Saved entries:

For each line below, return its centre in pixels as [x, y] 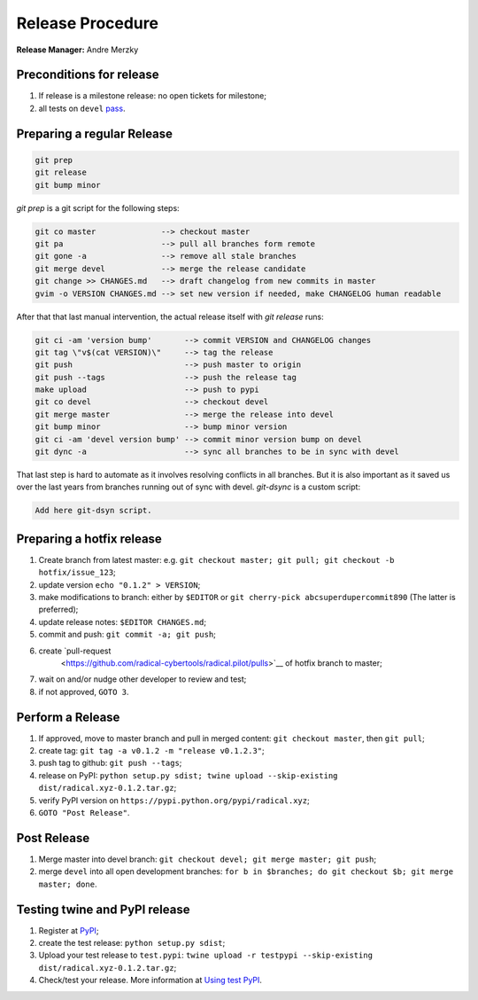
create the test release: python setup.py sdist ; [132, 943]
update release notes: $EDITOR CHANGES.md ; [123, 621]
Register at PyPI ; [69, 930]
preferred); [58, 609]
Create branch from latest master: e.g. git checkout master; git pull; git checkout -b [216, 559]
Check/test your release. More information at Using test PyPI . [150, 980]
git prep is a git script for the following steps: [98, 207]
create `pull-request [75, 651]
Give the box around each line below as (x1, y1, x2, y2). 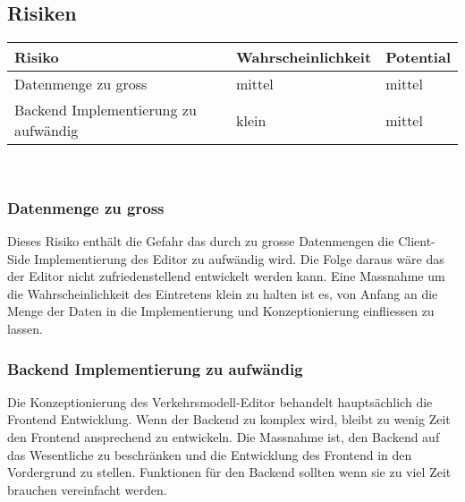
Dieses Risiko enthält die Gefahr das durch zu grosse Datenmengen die (7, 232, 394, 251)
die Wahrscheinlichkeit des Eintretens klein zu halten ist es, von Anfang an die (7, 284, 438, 302)
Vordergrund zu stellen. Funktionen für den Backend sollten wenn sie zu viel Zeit (7, 463, 452, 481)
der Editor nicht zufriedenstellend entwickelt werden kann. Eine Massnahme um (7, 267, 445, 285)
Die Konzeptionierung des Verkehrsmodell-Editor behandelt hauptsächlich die (7, 392, 433, 411)
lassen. (7, 319, 43, 337)
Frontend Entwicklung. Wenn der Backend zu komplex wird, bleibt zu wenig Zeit (7, 410, 451, 429)
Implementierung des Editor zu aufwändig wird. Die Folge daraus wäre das (34, 249, 444, 268)
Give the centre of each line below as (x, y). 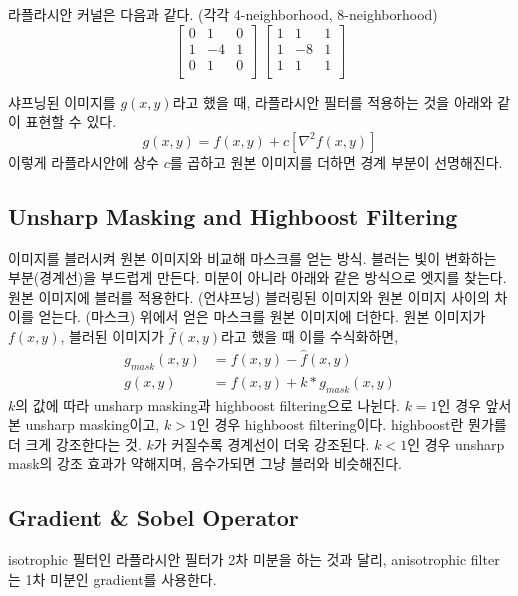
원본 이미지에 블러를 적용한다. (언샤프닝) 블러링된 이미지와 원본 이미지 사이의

## About this task
What is needed is an exact copy of the lines from the start of the records through the line containing "Dieses Risiko enthält", with no pictures.

## Written response
For each line below, return its centre in pixels as [x, y] 
create the test release: python setup.py sdist ; [132, 943]
update release notes: $EDITOR CHANGES.md ; [123, 621]
Register at PyPI ; [69, 930]
preferred); [58, 609]
Create branch from latest master: e.g. git checkout master; git pull; git checkout -b [216, 559]
Check/test your release. More information at Using test PyPI . [150, 980]
git prep is a git script for the following steps: [98, 207]
create `pull-request [75, 651]
Give the box around each line below as (x1, y1, x2, y2). 
Dieses Risiko enthält die Gefahr das durch zu grosse Datenmengen die (7, 232, 394, 251)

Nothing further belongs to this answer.